Current Advances in Diabetes Research at Mount Sinai Hospital
A two-part snapshot of innovative new research at the Samuel Lunenfeld Research Institute of Mount Sinai Hospital.
PART 1
Diabetes has reached epidemic proportions worldwide and is a leading cause of heart disease, stroke, blindness, kidney failure and limb amputation. Two hundred and eight-five million people worldwide are affected by diabetes. With a further seven million people developing diabetes each year, this number is expected to hit 438 million by 2030.1 Several studies have shown that lifestyle changes and appropriate pharmacologic therapy can significantly reduce the development of type 2 diabetes in people at risk of the disease.

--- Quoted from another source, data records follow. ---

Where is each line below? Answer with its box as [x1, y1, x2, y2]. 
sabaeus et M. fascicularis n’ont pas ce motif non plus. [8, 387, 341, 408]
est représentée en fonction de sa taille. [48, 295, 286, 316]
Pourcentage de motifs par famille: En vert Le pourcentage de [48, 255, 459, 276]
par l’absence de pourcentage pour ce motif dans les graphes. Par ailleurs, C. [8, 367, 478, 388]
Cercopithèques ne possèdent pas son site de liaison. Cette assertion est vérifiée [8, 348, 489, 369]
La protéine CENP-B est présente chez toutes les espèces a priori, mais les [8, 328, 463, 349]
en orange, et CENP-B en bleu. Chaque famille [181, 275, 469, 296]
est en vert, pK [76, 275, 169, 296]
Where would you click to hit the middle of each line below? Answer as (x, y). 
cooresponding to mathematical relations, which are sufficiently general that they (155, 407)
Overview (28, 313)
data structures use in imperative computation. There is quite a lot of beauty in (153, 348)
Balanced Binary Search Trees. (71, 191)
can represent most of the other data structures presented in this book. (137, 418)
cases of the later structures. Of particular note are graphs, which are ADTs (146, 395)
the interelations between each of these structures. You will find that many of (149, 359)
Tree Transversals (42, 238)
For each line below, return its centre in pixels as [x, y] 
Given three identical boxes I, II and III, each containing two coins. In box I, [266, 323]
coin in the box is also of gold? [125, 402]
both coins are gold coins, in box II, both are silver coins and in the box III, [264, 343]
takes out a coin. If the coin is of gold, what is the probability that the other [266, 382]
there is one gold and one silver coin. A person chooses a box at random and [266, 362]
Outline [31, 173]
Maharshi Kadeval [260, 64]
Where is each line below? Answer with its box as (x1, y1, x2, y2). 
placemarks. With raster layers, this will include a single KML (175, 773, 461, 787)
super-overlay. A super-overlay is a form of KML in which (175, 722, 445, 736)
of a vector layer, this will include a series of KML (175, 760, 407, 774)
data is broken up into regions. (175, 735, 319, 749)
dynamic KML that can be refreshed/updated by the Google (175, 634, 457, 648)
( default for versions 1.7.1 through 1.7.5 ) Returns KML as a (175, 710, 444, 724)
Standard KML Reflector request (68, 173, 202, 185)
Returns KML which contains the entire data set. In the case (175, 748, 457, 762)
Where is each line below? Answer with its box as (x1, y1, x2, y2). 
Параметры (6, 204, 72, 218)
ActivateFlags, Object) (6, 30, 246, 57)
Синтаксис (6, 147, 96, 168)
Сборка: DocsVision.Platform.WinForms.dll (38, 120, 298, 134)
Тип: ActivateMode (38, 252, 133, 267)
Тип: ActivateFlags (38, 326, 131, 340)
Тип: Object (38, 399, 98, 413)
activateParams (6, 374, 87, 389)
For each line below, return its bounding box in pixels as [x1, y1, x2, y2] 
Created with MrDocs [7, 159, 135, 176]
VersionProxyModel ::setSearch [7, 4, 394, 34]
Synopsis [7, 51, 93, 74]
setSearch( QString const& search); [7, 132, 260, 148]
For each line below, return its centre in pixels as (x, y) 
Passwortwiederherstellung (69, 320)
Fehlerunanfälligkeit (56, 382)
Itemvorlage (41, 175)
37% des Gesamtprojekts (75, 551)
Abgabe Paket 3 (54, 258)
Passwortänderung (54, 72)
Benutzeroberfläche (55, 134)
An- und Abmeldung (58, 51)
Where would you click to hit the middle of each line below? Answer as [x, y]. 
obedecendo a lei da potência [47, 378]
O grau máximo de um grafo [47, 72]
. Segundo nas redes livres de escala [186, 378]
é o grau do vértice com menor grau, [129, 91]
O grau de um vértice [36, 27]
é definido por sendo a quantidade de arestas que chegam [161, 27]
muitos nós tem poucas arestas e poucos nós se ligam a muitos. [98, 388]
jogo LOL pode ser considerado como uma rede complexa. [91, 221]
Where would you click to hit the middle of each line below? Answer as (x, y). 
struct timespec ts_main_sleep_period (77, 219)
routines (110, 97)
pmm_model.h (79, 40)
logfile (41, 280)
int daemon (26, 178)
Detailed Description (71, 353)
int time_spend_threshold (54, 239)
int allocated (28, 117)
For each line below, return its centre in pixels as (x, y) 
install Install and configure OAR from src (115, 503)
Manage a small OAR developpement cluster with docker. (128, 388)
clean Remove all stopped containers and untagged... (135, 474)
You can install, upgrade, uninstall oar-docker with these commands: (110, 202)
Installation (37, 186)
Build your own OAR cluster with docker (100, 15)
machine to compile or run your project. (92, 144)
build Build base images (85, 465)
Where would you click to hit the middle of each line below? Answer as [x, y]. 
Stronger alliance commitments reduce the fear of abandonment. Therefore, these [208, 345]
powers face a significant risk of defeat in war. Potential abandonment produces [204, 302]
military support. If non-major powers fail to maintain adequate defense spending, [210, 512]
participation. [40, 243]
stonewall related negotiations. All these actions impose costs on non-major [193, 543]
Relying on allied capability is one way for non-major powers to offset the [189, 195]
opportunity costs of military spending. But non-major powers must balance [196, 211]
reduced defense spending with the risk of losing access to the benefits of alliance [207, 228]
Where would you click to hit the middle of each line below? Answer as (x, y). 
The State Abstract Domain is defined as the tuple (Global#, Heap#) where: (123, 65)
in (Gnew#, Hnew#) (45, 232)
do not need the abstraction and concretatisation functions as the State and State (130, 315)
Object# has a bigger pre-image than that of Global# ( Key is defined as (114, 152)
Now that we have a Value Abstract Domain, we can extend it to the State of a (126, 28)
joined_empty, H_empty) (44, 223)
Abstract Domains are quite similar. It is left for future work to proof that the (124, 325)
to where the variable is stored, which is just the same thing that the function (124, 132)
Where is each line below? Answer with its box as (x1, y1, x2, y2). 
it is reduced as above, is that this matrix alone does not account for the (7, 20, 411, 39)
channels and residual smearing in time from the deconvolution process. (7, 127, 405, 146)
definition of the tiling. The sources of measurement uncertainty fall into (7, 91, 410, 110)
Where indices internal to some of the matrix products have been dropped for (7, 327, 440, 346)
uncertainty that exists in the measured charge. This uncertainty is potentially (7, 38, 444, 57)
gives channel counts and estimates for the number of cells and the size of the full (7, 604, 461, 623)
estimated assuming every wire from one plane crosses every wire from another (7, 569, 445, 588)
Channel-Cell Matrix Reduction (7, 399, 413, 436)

Ongoing research at the Lunenfeld is uncovering new insights into diabetes and opening the door to better therapies and even ways to prevent to prevent the illness in the first place. Here's what scientists at several labs in the Lunenfeld are exploring in diabetes:
Stem cell-based therapies
Will the next blockbuster treatment for diabetes start with a stem cell? The field of regenerative medicine is rapidly advancing by the potential to reprogram one cell type into another, with implications for diabetes. For example, Lunenfeld scientist Dr. Ian Rogers is investigating the use of blood stem cells that can become cells and tissues of the pancreas, muscle and nervous system. His lab has designed and is perfecting a method to grow cells that could treat type 1 diabetes and regulate insulin levels in patients, in effect replacing the need for daily insulin injections.
Diabetes and disease remission
The concept of disease remission is most commonly associated with cancer or arthritis-but could people with type 2 diabetes enter remission as well, and experience periods of full symptom control? To find out, Mount Sinai's world-renowned diabetes clinician and Lunenfeld scientist Dr. Bernard Zinman is recruiting patients for a new study-the first of its kind in Canada-to assess this very idea. Type 2 patients are being enrolled and treated with intensive insulin therapy for one month to improve beta cell function, which may put their diabetes in remission when combined with other treatments.
Safer diabetes drugs
New therapies are greatly improving blood sugar control for people with type 2 diabetes. The two most recently approved drug classes for the treatment of diabetes, DPP-4 inhibitors and GLP-1R agonists (both now widely used in Canada), are based in significant part on the basic science work conducted by Mount Sinai's Dr. Daniel Drucker. But what about the safety of these medications? Dr. Drucker is now investigating the cardiovascular effects of these drugs, in parallel with seven major clinical cardiovascular outcome studies to rigorously assess the safety of new drugs in patients with diabetes and heart disease.
Diabetes mellitus is a group of metabolic diseases characterized by hyperglycemia resulting from defects in insulin secretion, insulin action or both. Type 1 diabetes is an absolute deficiency of insulin secretion, while type 2 diabetes results from a combination of resistance to insulin action and an inadequate compensatory secretory response. Type 2 diabetes accounts for 90 to 95% of the incidence of diabetes and is associated with a strong genetic predisposition as well as age, obesity and lack of physical activity.